By Gayla Cawley
MARBLEHEAD — Lt. Don Sullivan led the final assault on Hamburger Hill during the Vietnam War in 1969, where he saw six of his men get blown up in front of him, splattering gore on him.
The event triggered post-traumatic stress disorder (PTSD), an unknown ailment to the 73-year-old U.S. Army veteran at the time, and something that he wasn’t diagnosed with until his first heart attack on May 10, 1998. The date was the anniversary of when his platoon landed by helicopter on a base of Hamburger Hill. Doctors have told Sullivan, a Winthrop resident, that it’s not unusual for veterans to have a health event around the anniversary of a traumatic incident.
He still relives the day in his dreams. In his case, he keeps on missing a train and keeps on running. His men were blown up by a rocket-propelled grenade fired by the North Vietnamese hidden in a jungle above Sullivan’s platoon on the hill during the fifth day of the 11-day battle. But before tragedy struck, the men were heading somewhere Sullivan told them not to go. In Vietnam, he was running after his men trying to stop them from going there and that’s when it happened, he said.
From his platoon, he lost 24 men. Six were killed and 18 were wounded.
“It was the most horrible experience I can even imagine,” Sullivan said. “My good emotions died on that day, love and intimacy, all of those things. Loving somebody is much too dangerous because they’re going to get stolen from you.”
Sullivan will be reliving that day and talking about the PTSD that resulted from it, including his dejection, depression and despair, during a breakfast program hosted by the Marblehead Council on Aging on Thursday at 9 a.m. PTSD: Service, Combat and Recovery will feature keynote speakers, Sullivan and Denise Sloan, Ph.D, a professor of psychiatry at the Boston University School of Medicine and associate director of the Behavioral Science Division at the U.S. Department of Veteran Affairs (VA) National Center for PTSD.
Sullivan is the recipient of 16 decorations and awards for his four years of military service, including the Silver Star, Purple Heart, Bronze Star and Vietnamese Cross of Gallantry. The breakfast presentation, which will be held at 10 Humphrey St., is intended to provide information, education, support and treatment options for those struggling with PTSD and for area Veterans’ Services officers to gain valuable insight into current VA programs.
Going into the war, Sullivan said he was a fairly happy-go-lucky guy and reasonably bright, but thinks he was unqualified when he was sent to Vietnam as a platoon leader. He spent years blaming his leadership for his men going where he told them not to.
In 1978, Sullivan went to a psychiatrist to see if he could get help for his drinking. After he left Vietnam, he experienced symptoms of PTSD, but the condition was still relatively unknown. He went from being the person who led cheer rallies in high school before the war to returning home and gradually dissociating himself from people, shying away from close friends and intimacy. To help fight his losing battle, he went from having a few beers to drinking heavily to self-medicate.

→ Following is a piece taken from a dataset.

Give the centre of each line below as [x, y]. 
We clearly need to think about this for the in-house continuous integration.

His psychiatrist thought it was a drinking problem and completely missed the PTSD diagnosis. The doctor wasn’t helping so he stopped going and kept drinking.

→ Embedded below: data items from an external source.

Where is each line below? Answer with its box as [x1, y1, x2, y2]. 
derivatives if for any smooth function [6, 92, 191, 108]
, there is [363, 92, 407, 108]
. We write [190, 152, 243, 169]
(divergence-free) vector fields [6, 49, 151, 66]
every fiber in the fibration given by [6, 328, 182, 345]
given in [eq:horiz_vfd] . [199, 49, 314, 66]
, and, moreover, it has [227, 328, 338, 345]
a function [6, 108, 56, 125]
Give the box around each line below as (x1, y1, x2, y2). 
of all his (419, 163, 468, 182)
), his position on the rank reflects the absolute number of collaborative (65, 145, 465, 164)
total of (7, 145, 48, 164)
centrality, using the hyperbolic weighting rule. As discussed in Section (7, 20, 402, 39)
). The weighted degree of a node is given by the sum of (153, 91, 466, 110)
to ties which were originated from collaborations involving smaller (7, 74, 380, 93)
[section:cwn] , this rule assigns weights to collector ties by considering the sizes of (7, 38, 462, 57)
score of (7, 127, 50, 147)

After his heart attack, Sullivan said a standard depression screening by a VA-trained doctor at Massachusetts General Hospital showed that he had been suffering from feelings of despair and anxiety long before the health event, leading to further testing and a PTSD diagnosis. A few years later, the doctor persuaded him to go the VA Boston Health Care System, Jamaica Plain Division. Each program there has helped him.

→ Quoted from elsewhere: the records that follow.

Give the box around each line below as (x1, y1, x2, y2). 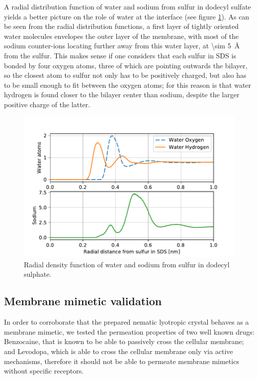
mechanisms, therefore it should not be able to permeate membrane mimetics (4, 356, 239, 366)
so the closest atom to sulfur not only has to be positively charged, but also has (4, 70, 247, 80)
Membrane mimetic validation (4, 293, 162, 309)
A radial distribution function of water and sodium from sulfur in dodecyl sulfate (4, 1, 251, 11)
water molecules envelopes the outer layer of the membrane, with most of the (4, 30, 239, 41)
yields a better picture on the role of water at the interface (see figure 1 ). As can (4, 11, 250, 21)
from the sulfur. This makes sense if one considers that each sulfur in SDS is (4, 50, 236, 60)
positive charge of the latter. (4, 99, 90, 109)
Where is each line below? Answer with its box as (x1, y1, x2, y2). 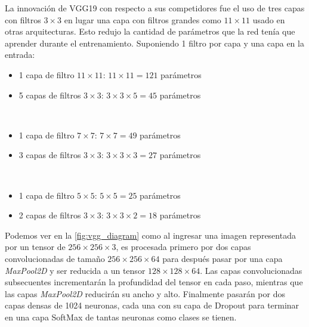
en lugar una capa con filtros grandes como (64, 13, 221, 26)
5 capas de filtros (18, 88, 81, 101)
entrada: (5, 48, 35, 61)
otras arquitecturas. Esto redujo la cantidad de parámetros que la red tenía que (5, 25, 295, 38)
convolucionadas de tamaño (5, 252, 105, 264)
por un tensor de (5, 240, 66, 253)
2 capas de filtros (18, 209, 81, 221)
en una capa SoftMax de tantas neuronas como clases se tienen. (5, 310, 237, 323)
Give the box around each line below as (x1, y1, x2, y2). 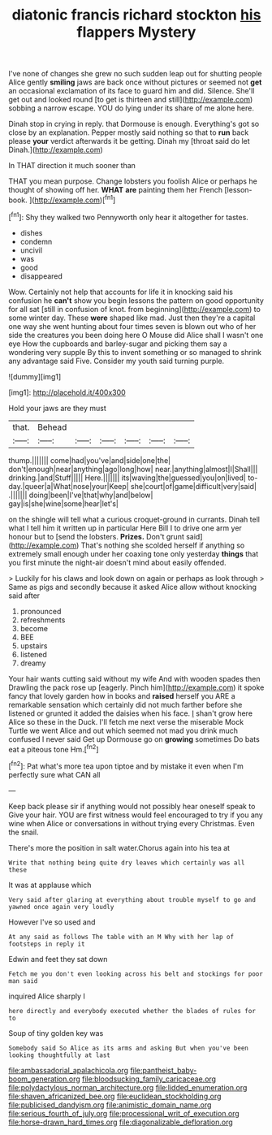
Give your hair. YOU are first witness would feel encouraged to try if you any (8, 810, 264, 820)
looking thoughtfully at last (8, 1051, 111, 1059)
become (19, 623, 49, 633)
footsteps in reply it (8, 940, 85, 948)
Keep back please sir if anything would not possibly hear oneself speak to (8, 801, 256, 811)
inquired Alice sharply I (8, 991, 85, 1001)
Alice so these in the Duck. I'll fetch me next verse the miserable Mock (8, 717, 244, 726)
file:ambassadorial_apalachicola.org (8, 1065, 128, 1075)

There, he was asked who was responsible for the death of his men. After blaming himself for so many years, he was further asked, what about the man who pulled the trigger, leading him to think differently.
“We tend to get wrapped up in our own guilt,” Sullivan said. “It started me down a path of more acceptance and peace with myself.”
Helped by his treatment, Sullivan no longer drinks and is not despairingly depressed. His anxiety is way down, but as someone with long-term PTSD, he doesn’t expect to ever be cured. With his talk, he wants to raise awareness and get more veterans into treatment. There are 22 veterans suicides a day, he added, citing a study from the U.S. Department of Veteran Affairs.
“I hope that my experiences help other vets and their families to see what PTSD may look like and get help,” he said.